Aminoglycosides impair protein synthesis by binding to receptors on the 30S subunit of the bacterial ribosome. Binding to the 30S sub-unit interferes with the initiation of polypeptide formation, causes the production of defective proteins (misreading of the messenger RNA template), and disrupts ribosome function. The effect of aminoglycosides is bactericidal (concentration-dependent). However, the precise mechanisms by which aminoglycosides exert their bactericidal effect are not entirely understood.



Gentamicin (Schering-Plough’s Garamycin, generics) has been available since 1966 to treat infections caused by aerobic gram-negative bacilli. A synergistic bactericidal effect against streptococci occurs when gentamicin or other aminoglycosides are used in combination with a cell-wall-synthesis inhibitor (e.g., cephalosporins, glycopeptides). Gentamicin is produced by Micromonospora purpurea and binds to the bacterial 30S ribosomal subunit, causing translational errors that result in cell death.

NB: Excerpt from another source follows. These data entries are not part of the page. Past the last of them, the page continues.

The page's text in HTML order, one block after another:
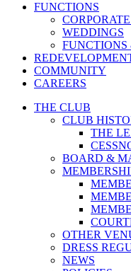
FUNCTIONS
WEDDINGS
FUNCTIONS
COMMUNITY
CAREERS
THE CLUB
CLUB
THE
BOARD &
OTHER
DRESS
NEWS
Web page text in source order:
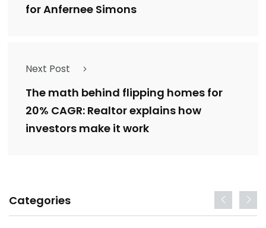
for Anfernee Simons
Next Post
The math behind flipping homes for
20% CAGR: Realtor explains how
investors make it work
Categories
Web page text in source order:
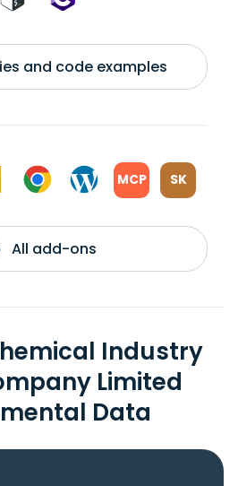
and code examples
MCP SK
All add-ons
Industry
Limited
Data
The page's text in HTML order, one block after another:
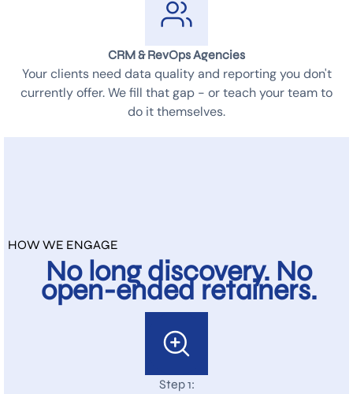
CRM & RevOps Agencies
Your clients need data quality and reporting you don't
currently offer. We fill that gap - or teach your team to
do it themselves.
HOW WE ENGAGE
No long discovery. No
open-ended retainers.
Step 1:
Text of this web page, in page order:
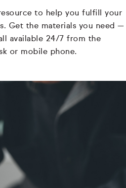
to help you fulfill your
Get the materials you need —
available 24/7 from the
or mobile phone.
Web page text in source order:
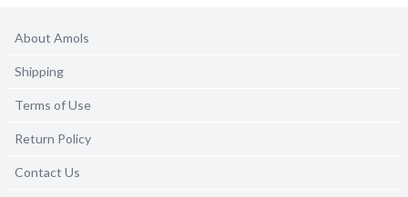
About Amols
Shipping
Terms of Use
Return Policy
Contact Us
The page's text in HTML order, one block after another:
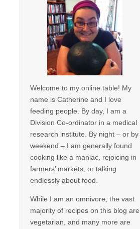
Welcome to my online table! My
name is Catherine and I love
feeding people. By day, I am a
Division Co-ordinator in a medical
research institute. By night – or by
weekend – I am generally found
cooking like a maniac, rejoicing in
farmers’ markets, or talking
endlessly about food.
While I am an omnivore, the vast
majority of recipes on this blog are
vegetarian, and many more are
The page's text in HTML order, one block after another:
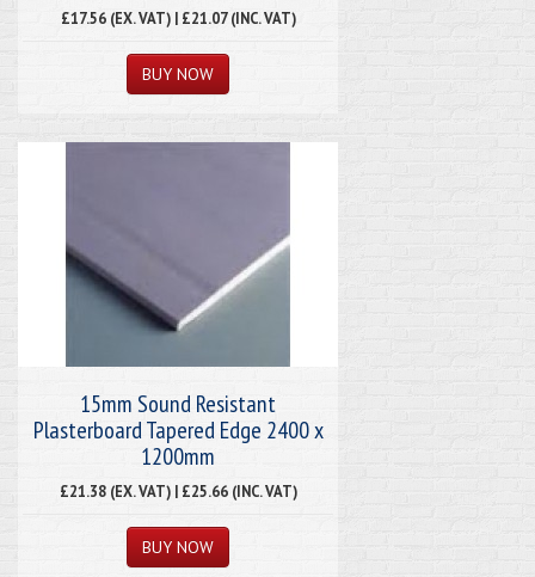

No quality clinical trials are available that assess gentamicin’s efficacy and safety in community-acquired pneumonia. Like other aminoglycosides, gentamicin is associated with kidney toxicity that requires serum monitoring if the agent is administered for several days or used in patients with renal dysfunction. Side effects also include vestibular dysfunction and hearing loss.